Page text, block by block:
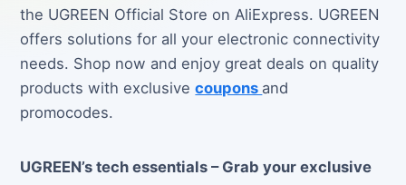
the UGREEN Official Store on AliExpress. UGREEN
offers solutions for all your electronic connectivity
needs. Shop now and enjoy great deals on quality
products with exclusivecoupons and
promocodes.
UGREEN’s tech essentials – Grab your exclusive
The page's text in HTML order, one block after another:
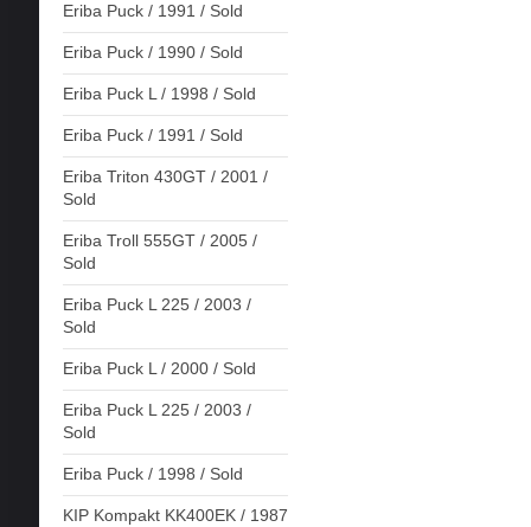
Eriba Puck / 1991 / Sold
Eriba Puck / 1990 / Sold
Eriba Puck L / 1998 / Sold
Eriba Puck / 1991 / Sold
Eriba Triton 430GT / 2001 /
Sold
Eriba Troll 555GT / 2005 /
Sold
Eriba Puck L 225 / 2003 /
Sold
Eriba Puck L / 2000 / Sold
Eriba Puck L 225 / 2003 /
Sold
Eriba Puck / 1998 / Sold
KIP Kompakt KK400EK / 1987
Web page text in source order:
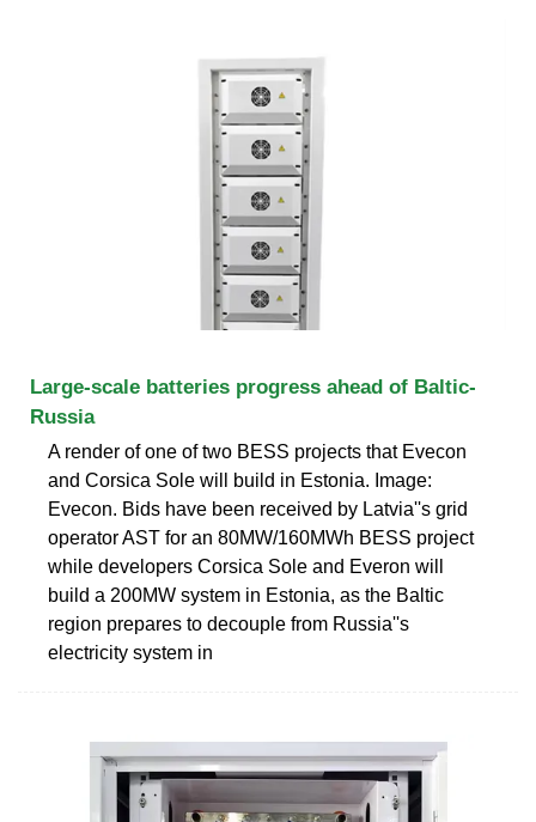
Large-scale batteries progress ahead of Baltic-
Russia
A render of one of two BESS projects that Evecon
and Corsica Sole will build in Estonia. Image:
Evecon. Bids have been received by Latvia''s grid
operator AST for an 80MW/160MWh BESS project
while developers Corsica Sole and Everon will
build a 200MW system in Estonia, as the Baltic
region prepares to decouple from Russia''s
electricity system in
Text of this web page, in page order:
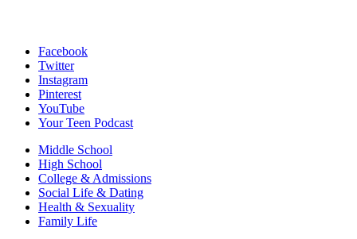
Facebook
Twitter
Instagram
Pinterest
YouTube
Your Teen Podcast
Middle School
High School
College & Admissions
Social Life & Dating
Health & Sexuality
Family Life
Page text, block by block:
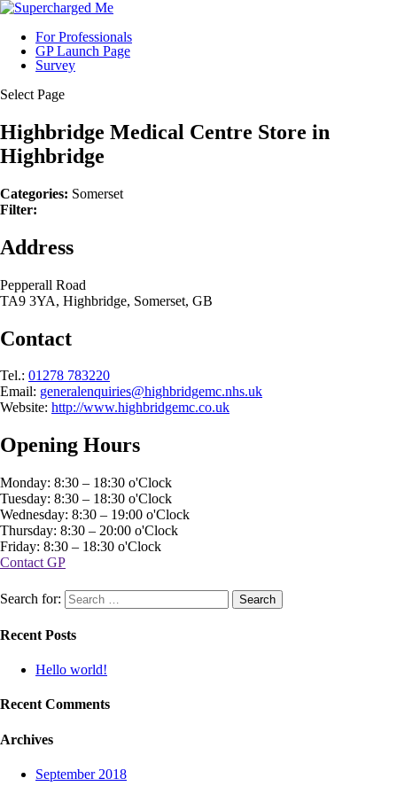
For Professionals
GP Launch Page
Survey
Select Page
Highbridge Medical Centre Store in
Highbridge
Categories: Somerset
Filter:
Address
Pepperall Road
TA9 3YA, Highbridge, Somerset, GB
Contact
Tel.: 01278 783220
Email: generalenquiries@highbridgemc.nhs.uk
Website: http://www.highbridgemc.co.uk
Opening Hours
Monday: 8:30 – 18:30 o'Clock
Tuesday: 8:30 – 18:30 o'Clock
Wednesday: 8:30 – 19:00 o'Clock
Thursday: 8:30 – 20:00 o'Clock
Friday: 8:30 – 18:30 o'Clock
Contact GP
Search for:
Recent Posts
Hello world!
Recent Comments
Archives
September 2018
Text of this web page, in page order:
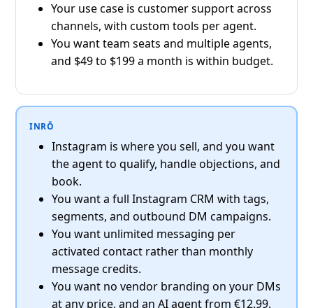
Your use case is customer support across
channels, with custom tools per agent.
You want team seats and multiple agents,
and $49 to $199 a month is within budget.
INRŌ
Instagram is where you sell, and you want
the agent to qualify, handle objections, and
book.
You want a full Instagram CRM with tags,
segments, and outbound DM campaigns.
You want unlimited messaging per
activated contact rather than monthly
message credits.
You want no vendor branding on your DMs
at any price, and an AI agent from €12.99.
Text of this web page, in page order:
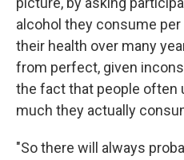
alcohol they consume
their health over many
from perfect, given
the fact that people often
much they actually
"So there will always
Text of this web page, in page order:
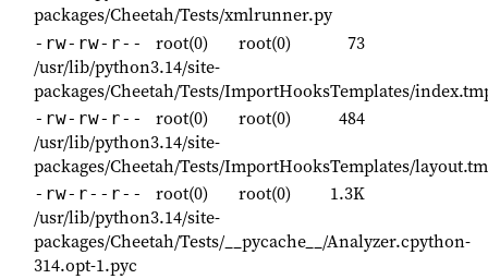
packages/Cheetah/Tests/xmlrunner.py
-rw-rw-r-- root(0) root(0)
73
/usr/lib/python3.14/site-
packages/Cheetah/Tests/ImportHooksTemplates/
-rw-rw-r-- root(0) root(0)
484
/usr/lib/python3.14/site-
packages/Cheetah/Tests/ImportHooksTemplates/
-rw-r--r-- root(0) root(0)
1.3K
/usr/lib/python3.14/site-
packages/Cheetah/Tests/__pycache__/Analyzer.cpython-
314.opt-1.pyc

* _About this task_
Line count for the word "Corsica": give the number of lines in the entries above that contain it, and nothing more.

* _Result_
2